LADY (earnestly). No: on my honor I ask for no letter of yours — not a word that has been written by you or to you. That packet contains a stolen letter: a letter written by a woman to a man — a man not her husband — a letter that means disgrace, infamy —
NAPOLEON. A love letter?
LADY (bitter-sweetly). What else but a love letter could stir up so much hate?
NAPOLEON. Why is it sent to me? To put the husband in my power, eh?
LADY. No, no: it can be of no use to you: I swear that it will cost you nothing to give it to me. It has been sent to you out of sheer malice — solely to injure the woman who wrote it.
NAPOLEON. Then why not send it to her husband instead of to me?
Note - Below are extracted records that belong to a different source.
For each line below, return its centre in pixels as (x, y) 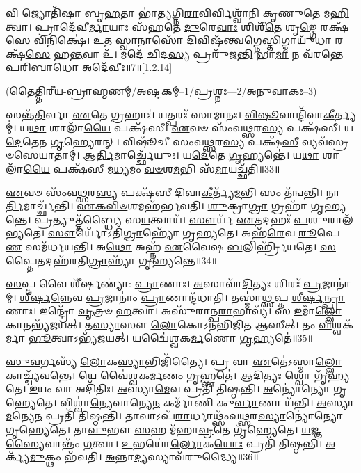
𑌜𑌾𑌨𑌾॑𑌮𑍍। (336, 283)
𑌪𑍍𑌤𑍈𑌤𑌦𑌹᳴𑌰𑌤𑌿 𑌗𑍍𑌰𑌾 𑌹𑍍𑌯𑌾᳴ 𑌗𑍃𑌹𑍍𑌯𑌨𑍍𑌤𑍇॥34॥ (111, 260)
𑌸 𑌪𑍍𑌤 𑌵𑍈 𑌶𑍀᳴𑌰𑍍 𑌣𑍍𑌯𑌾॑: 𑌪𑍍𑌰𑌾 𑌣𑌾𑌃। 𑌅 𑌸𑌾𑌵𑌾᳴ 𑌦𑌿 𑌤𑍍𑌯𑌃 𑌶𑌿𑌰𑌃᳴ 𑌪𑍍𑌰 (164, 283)
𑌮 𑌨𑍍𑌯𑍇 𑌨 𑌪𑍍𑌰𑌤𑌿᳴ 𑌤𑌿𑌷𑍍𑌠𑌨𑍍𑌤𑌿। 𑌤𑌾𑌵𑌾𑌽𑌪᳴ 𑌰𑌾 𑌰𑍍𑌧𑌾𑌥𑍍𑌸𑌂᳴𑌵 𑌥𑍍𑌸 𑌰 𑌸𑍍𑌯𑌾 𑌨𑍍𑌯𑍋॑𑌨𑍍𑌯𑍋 (174, 416)
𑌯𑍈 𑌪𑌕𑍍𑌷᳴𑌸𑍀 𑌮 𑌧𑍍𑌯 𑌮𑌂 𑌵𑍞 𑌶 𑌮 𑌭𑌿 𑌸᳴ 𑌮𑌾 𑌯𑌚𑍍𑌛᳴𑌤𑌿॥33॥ (152, 168)
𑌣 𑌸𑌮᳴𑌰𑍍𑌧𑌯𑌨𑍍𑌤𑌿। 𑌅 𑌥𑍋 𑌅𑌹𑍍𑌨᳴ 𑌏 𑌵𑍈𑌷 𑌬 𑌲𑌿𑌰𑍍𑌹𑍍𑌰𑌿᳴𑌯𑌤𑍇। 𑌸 (171, 246)
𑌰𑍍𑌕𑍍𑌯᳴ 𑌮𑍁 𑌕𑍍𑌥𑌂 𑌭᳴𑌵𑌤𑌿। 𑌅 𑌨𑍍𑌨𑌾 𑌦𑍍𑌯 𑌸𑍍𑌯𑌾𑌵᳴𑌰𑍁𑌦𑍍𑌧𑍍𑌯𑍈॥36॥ (132, 457)
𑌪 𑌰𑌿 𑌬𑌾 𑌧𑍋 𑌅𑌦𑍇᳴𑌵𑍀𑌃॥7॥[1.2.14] (89, 67)

LADY (completely taken aback). Oh! (Sinking back into the chair.) I — I don’t know. (She breaks down.)
NAPOLEON. Aha! I thought so: a little romance to get the papers back. (He throws the packet on the table and confronts her with cynical goodhumor.) Per Bacco, little woman, I can’t help admiring you. If I could lie like that, it would save me a great deal of trouble.
LADY (wringing her hands). Oh, how I wish I really had told you some lie! You would have believed me then. The truth is the one thing that nobody will believe.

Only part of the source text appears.